One of the unfortunate things about the BDSM scene is that novices often feel vulnerable and scared. As a result, they may believe all kinds of crazy things that their common sense might otherwise tell them is horseshit. It is my pleasure therefore to expose these fallacies to the light of common sense.

You’re a BDSM beginner or virgin until you’ve done at least 10 public scenes
Play publicly if you want to, or don't if you don't want to. Don't let anyone pressure you into proving yourself. And just so you know I'm not immune to the pressure, I recently agreed to attend a play party just to shut up the naysayers who call me a weenie because I don't play in public. My friend Susan pointed out that this was just about the stupidest reasoning she'd ever heard. She was right.
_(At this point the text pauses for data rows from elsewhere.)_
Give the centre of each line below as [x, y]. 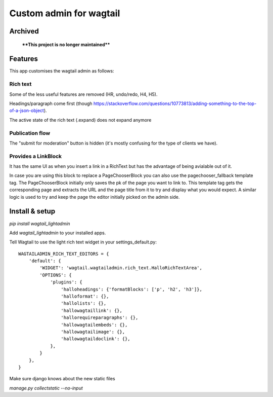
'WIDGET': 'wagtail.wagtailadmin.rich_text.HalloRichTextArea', [121, 268]
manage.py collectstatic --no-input [46, 388]
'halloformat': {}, [85, 296]
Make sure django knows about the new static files [62, 379]
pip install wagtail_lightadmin [40, 224]
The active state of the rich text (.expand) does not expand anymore [80, 120]
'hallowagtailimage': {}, [93, 332]
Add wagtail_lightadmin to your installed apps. [58, 233]
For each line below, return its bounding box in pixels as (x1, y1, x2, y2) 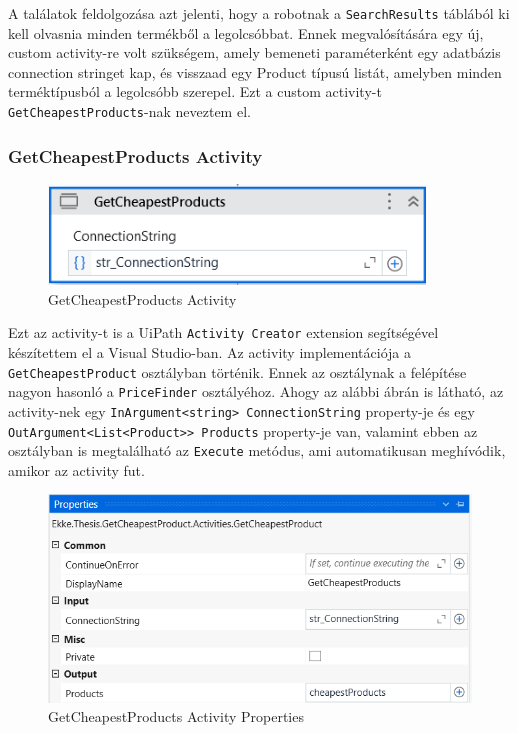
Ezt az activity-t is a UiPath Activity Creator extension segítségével (8, 322, 439, 343)
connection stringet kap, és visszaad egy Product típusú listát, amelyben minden (8, 61, 502, 82)
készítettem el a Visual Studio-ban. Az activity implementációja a (8, 342, 412, 362)
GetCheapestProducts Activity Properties (48, 706, 304, 727)
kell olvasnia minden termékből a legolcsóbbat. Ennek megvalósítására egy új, (8, 22, 484, 43)
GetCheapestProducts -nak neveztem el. (8, 101, 251, 122)
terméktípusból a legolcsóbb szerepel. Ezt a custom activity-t (8, 81, 382, 102)
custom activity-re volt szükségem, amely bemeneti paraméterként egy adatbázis (8, 42, 501, 63)
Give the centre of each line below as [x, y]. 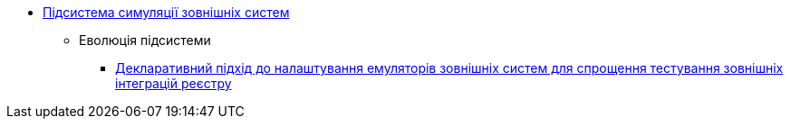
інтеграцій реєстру [174, 83]
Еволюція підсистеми [145, 40]
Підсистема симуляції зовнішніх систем [166, 12]
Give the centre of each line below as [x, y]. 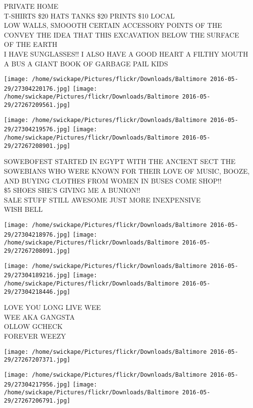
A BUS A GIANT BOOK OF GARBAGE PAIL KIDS [86, 63]
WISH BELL [23, 209]
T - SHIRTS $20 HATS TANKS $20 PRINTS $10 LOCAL [89, 15]
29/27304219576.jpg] [37, 130]
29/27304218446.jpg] [37, 292]
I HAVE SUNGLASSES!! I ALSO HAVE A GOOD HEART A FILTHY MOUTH [126, 53]
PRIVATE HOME [31, 6]
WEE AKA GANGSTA [39, 316]
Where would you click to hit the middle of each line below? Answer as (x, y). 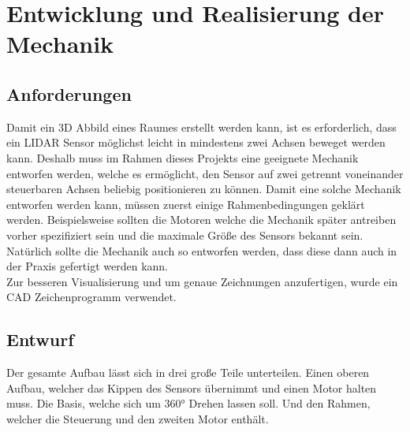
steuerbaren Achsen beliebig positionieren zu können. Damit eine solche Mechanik (204, 189)
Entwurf (40, 339)
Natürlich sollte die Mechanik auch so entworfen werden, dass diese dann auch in (202, 250)
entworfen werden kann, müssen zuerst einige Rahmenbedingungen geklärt (186, 204)
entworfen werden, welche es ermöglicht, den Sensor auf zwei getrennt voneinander (205, 173)
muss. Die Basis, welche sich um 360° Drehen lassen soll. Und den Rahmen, (188, 403)
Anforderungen (69, 93)
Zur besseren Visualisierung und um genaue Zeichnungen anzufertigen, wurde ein (202, 281)
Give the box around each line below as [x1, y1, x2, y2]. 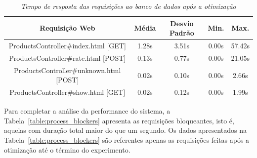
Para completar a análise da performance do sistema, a [4, 106, 171, 116]
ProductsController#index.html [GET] [8, 40, 126, 51]
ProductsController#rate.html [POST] [9, 52, 126, 63]
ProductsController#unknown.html [14, 65, 121, 75]
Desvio [170, 18, 194, 28]
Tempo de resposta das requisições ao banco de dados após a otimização [21, 1, 236, 11]
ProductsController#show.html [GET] [9, 87, 126, 97]
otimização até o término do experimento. [4, 144, 130, 155]
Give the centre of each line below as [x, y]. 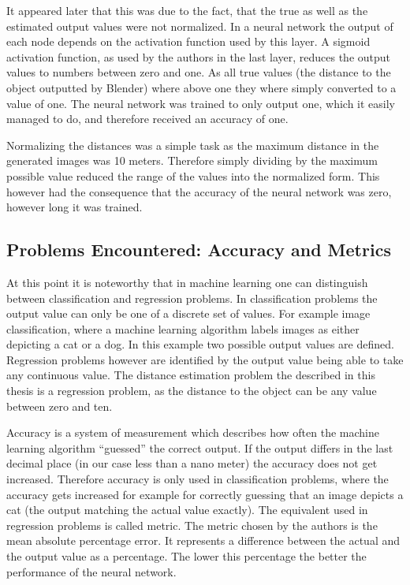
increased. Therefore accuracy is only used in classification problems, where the [198, 479]
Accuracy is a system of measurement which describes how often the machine [193, 432]
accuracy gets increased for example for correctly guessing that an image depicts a [205, 494]
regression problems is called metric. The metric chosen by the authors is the [192, 525]
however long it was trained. [75, 207]
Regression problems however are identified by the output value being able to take [205, 359]
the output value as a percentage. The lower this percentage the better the [186, 556]
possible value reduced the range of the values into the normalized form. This [193, 175]
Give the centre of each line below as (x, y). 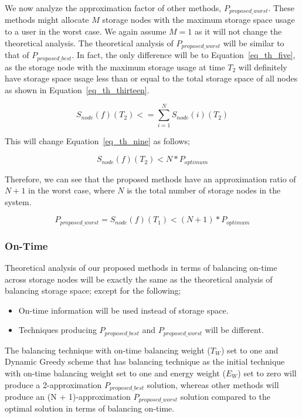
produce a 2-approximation (53, 384)
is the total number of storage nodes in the (204, 190)
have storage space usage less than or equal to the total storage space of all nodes (151, 78)
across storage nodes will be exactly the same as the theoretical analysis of (139, 279)
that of (17, 55)
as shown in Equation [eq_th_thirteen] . (77, 89)
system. (18, 201)
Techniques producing (57, 330)
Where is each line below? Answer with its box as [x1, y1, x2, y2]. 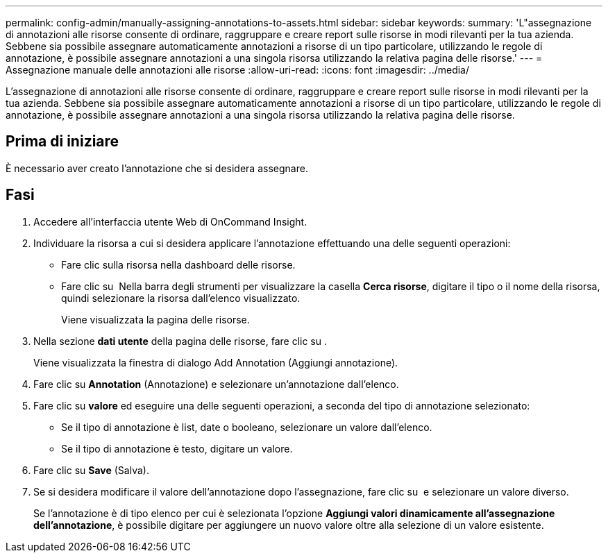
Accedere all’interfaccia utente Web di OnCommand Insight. [33, 215, 307, 228]
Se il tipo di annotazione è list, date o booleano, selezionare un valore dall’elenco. [61, 421, 432, 433]
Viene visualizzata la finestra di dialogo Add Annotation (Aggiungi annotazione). [33, 356, 398, 369]
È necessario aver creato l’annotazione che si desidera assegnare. [6, 162, 308, 174]
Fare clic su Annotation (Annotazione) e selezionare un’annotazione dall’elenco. [33, 378, 399, 390]
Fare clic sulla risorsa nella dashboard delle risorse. [61, 258, 296, 271]
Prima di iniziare [6, 133, 119, 151]
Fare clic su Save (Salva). [33, 464, 149, 476]
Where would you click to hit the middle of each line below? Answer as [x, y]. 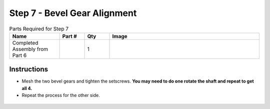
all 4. [27, 88]
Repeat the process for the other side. [61, 95]
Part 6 [19, 55]
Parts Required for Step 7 [39, 28]
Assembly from [30, 49]
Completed [25, 42]
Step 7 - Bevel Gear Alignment [73, 13]
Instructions [29, 69]
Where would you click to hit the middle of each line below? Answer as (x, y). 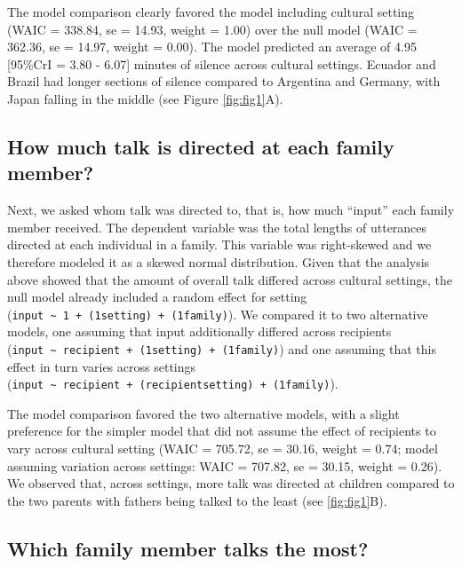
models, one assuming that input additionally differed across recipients (199, 331)
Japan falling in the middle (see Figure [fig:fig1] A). (145, 98)
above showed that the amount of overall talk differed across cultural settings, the (230, 279)
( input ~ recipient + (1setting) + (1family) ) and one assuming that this (222, 348)
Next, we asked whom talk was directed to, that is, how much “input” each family (231, 210)
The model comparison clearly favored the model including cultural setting (211, 12)
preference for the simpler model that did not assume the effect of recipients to (222, 431)
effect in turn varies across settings (102, 366)
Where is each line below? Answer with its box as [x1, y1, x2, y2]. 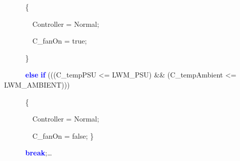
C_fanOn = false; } [32, 130, 94, 141]
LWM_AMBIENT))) [4, 79, 70, 90]
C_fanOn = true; [32, 35, 87, 46]
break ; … [25, 147, 52, 158]
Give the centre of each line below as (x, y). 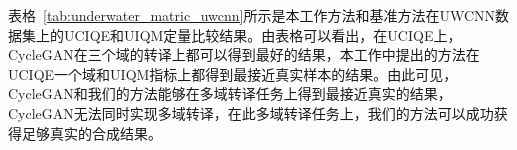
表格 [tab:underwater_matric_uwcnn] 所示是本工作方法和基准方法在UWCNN (252, 15)
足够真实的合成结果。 (91, 132)
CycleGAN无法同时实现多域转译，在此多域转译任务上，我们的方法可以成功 (251, 112)
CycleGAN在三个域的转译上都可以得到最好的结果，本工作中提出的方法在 (244, 54)
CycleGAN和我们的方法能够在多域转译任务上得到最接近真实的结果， (230, 93)
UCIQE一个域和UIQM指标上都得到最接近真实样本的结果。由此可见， (233, 73)
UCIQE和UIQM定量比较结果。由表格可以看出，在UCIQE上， (262, 34)
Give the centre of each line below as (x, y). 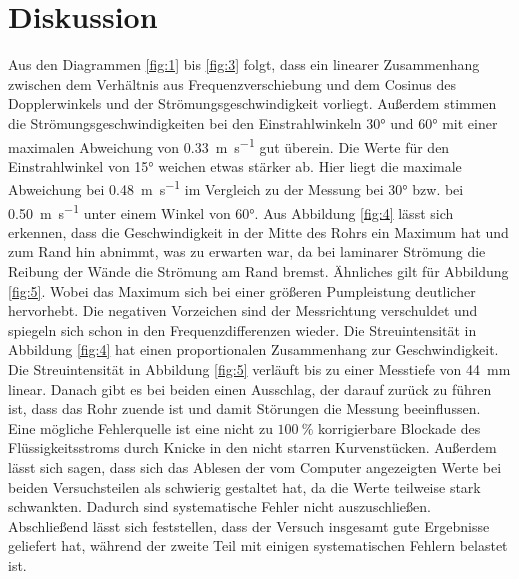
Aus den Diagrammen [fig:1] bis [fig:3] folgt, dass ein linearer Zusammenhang (244, 64)
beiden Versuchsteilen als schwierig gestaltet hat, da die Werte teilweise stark (244, 486)
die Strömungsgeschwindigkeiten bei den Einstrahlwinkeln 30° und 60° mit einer (253, 122)
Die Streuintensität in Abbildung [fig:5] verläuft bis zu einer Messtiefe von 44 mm (259, 369)
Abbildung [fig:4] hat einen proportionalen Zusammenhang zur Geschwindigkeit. (253, 349)
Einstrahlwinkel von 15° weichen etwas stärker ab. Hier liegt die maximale (235, 165)
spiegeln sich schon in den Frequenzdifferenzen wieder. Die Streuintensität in (242, 329)
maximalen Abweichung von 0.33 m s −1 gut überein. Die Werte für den (229, 145)
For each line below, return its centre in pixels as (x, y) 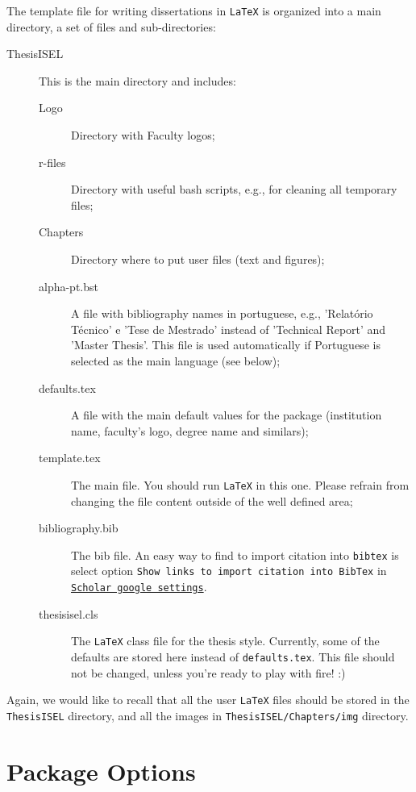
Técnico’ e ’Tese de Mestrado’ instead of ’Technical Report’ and (229, 329)
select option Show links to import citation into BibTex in (229, 571)
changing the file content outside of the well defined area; (212, 500)
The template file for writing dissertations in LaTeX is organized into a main (194, 10)
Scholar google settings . (139, 587)
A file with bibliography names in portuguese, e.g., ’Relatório (222, 313)
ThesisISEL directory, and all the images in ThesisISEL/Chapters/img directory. (208, 715)
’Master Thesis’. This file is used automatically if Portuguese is (226, 345)
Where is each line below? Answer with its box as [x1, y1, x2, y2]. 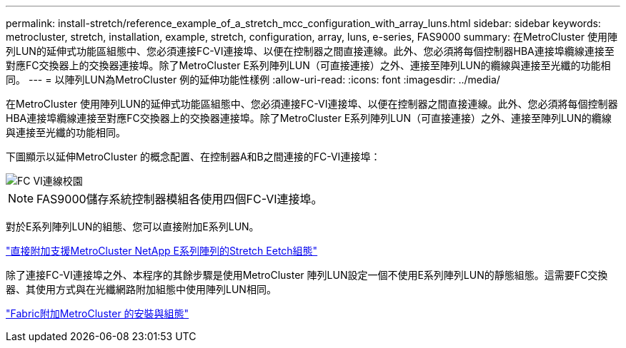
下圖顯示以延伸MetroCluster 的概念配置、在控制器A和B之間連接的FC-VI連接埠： [6, 150, 381, 163]
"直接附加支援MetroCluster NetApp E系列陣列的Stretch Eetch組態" [6, 245, 318, 257]
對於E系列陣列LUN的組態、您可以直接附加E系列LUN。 [6, 220, 259, 232]
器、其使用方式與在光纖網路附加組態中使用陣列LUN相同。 [6, 283, 277, 295]
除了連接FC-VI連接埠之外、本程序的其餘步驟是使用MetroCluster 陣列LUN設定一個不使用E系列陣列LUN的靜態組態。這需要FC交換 [6, 269, 608, 281]
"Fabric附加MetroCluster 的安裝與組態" [6, 307, 189, 319]
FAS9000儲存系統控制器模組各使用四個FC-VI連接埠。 [36, 192, 323, 206]
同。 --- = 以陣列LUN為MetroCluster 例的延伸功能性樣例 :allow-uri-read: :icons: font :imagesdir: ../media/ [6, 73, 500, 86]
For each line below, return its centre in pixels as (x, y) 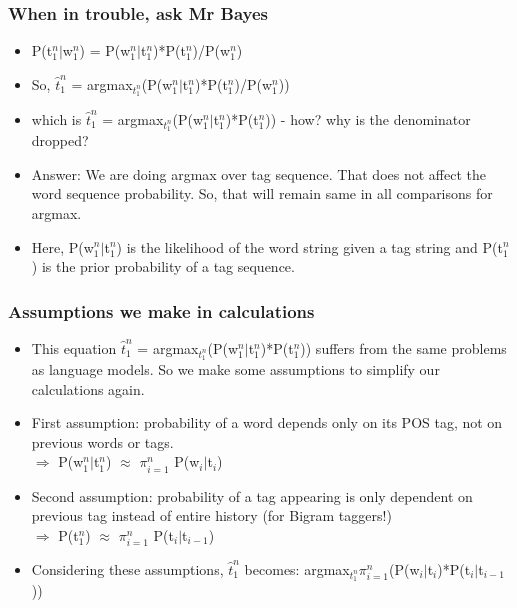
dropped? (60, 140)
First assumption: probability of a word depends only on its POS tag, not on (267, 422)
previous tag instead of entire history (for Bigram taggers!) (211, 515)
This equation (74, 347)
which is (56, 118)
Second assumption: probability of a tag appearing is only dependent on (252, 495)
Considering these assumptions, (127, 568)
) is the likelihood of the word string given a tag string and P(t (309, 246)
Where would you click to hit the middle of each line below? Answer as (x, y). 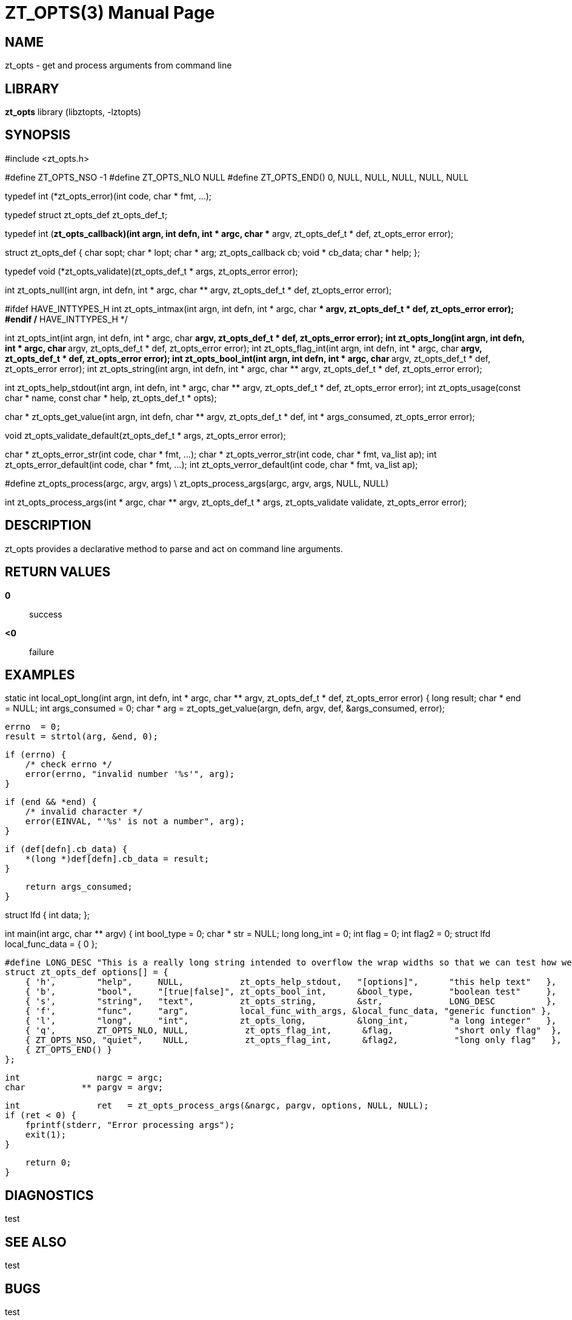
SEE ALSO (36, 1242)
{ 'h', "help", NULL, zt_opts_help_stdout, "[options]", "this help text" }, (291, 982)
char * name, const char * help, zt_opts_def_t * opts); (111, 398)
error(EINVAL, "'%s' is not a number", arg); (135, 822)
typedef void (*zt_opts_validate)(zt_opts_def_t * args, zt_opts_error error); (151, 271)
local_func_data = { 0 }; (51, 944)
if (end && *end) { (51, 802)
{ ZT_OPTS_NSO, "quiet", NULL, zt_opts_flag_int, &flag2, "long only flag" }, (293, 1040)
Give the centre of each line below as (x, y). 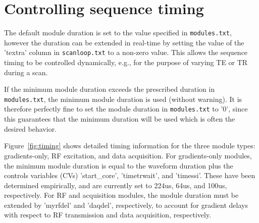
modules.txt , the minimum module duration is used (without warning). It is (123, 99)
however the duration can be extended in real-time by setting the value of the (124, 42)
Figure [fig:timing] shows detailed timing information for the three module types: (130, 146)
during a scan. (26, 72)
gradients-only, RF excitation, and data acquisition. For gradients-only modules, (128, 155)
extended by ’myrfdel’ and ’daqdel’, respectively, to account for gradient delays (126, 205)
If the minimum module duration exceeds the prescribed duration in (110, 89)
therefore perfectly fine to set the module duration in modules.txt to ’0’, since (126, 109)
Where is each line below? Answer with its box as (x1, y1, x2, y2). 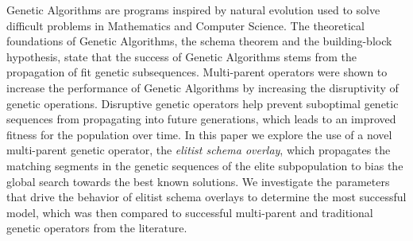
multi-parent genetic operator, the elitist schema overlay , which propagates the (6, 142, 391, 158)
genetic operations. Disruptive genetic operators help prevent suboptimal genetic (6, 95, 399, 111)
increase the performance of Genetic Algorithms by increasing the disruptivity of (6, 79, 399, 95)
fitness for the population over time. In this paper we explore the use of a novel (6, 126, 392, 142)
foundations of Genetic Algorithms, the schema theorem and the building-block (6, 33, 392, 49)
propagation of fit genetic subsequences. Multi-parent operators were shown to (6, 64, 388, 80)
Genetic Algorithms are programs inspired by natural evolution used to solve (6, 2, 380, 17)
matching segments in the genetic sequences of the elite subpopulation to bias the (6, 157, 403, 173)
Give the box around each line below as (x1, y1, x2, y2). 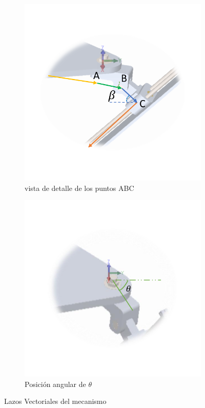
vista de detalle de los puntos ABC (25, 182, 134, 193)
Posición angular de (25, 378, 86, 389)
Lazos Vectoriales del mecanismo (4, 396, 107, 406)
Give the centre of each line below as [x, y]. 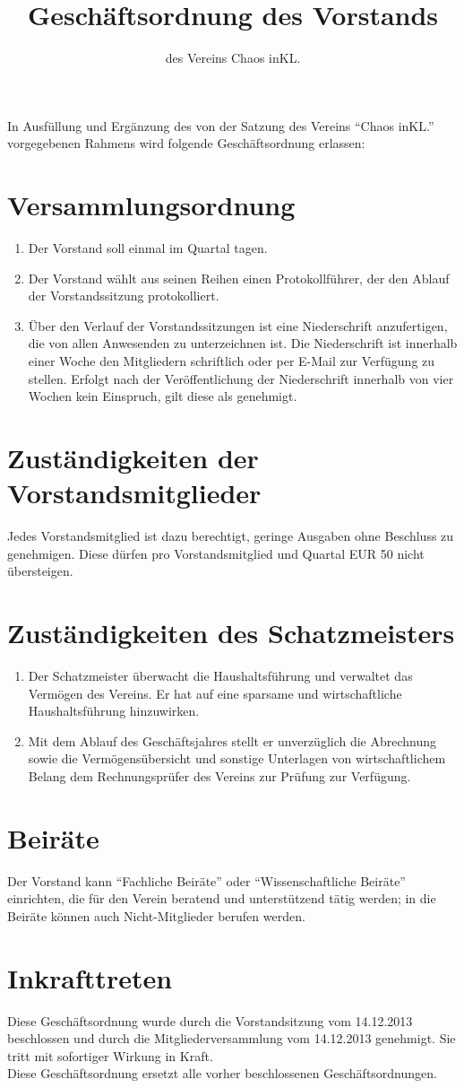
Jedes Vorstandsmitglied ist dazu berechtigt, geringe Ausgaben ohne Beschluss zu [231, 536]
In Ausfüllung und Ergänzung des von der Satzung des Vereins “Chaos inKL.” [221, 125]
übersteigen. [40, 571]
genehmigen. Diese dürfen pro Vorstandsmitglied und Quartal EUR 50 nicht [216, 553]
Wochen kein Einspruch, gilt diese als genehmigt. [163, 396]
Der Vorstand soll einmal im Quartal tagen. [148, 248]
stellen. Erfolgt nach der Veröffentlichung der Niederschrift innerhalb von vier [241, 378]
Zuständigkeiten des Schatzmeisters [231, 633]
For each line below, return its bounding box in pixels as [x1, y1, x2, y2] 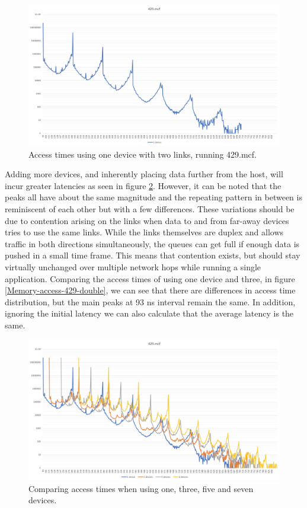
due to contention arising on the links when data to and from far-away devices [5, 214, 289, 226]
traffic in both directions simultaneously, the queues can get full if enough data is [5, 237, 300, 250]
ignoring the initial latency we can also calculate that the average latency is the [5, 307, 294, 320]
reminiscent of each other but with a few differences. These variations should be [5, 203, 295, 215]
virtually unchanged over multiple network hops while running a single [5, 261, 261, 273]
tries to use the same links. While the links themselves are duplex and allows [5, 226, 284, 238]
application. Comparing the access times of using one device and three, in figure [5, 272, 295, 285]
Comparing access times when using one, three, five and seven [28, 482, 254, 494]
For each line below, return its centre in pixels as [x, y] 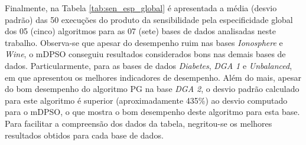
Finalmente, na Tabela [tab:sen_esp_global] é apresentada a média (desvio [141, 8]
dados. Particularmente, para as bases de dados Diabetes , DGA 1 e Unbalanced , [149, 65]
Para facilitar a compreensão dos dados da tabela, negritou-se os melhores [139, 123]
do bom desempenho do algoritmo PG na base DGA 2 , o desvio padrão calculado [152, 89]
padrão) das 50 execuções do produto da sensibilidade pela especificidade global [149, 19]
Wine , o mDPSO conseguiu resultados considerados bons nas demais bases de [145, 54]
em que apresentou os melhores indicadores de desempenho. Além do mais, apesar [153, 77]
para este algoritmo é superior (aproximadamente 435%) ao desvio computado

Oh, and by the way if this big honkin' whopper were true, then I'd still be a "BDSM Virgin."


A Submissive should be submissive all the time
A Dominant tells you to get him some buffalo wings or pay for dinner or bend over the table and insists that if you were really submissive, you'd do it. The answer is the well known and not often enough used: "I may be a Submissive but I'm not your Submissive." Until you make a conscious and considered decision about committing to this person, your body, mind, and spirit are your own. Doesn't matter if you're talking about a commitment for the evening or a commitment for life. This advice goes for Dominants too. If a Submissive tries to pressure you into dominating them, feel free to say "I may be a Dominant but I'm not your Dominant."

The corollary to this is: Submissives should dedicate their lives to being helpful and service oriented to others. Bah I say! I myself dedicate my life to a number of things, none of which include being helpful or service oriented.


Your sexual and BDSM preferences should be public knowledge
Dominants who ask you whether you like anal sex on your first date have subscribed to this little white lie. So are websites like alt.com that ask you to fill out checklists with everything from enemas to vaginal piercings. If you want to share that information, fine. But remember, your intimate life is just that, intimate. No need to share that with every wacky willy on the web or across the dinner table.


Masters & Slaves are inherently more dedicated, serious, and committed than Dominants & Submissives or Tops & Bottoms
What a load of hogwash. Anyone who tries to invalidate your choice of living BDSM how you want to is insecure and trying make you feel that way too. The subset of this is: online BDSM relationships aren't "real." My message to you is that your choice of lifestyle is valid if you are getting something from it. If you need a snappy answer to a stupid comment, feel free to say: "How I conduct my private life is no one's business but my own. Butt out or Sadie said she'd kick your butt." As a repressed minority we should be open minded to all approaches, but sadly many are scared and judgmental. Don't be taken in by people who need to make themselves better than you by putting you down.


If we keep this kinky event a secret, no one will be hurt
The deal is – secrets always get out, and people do get hurt, not because they weren't invited but because the event was kept a secret. This is a prime example of creating drama under the guise of protecting the people's privacy.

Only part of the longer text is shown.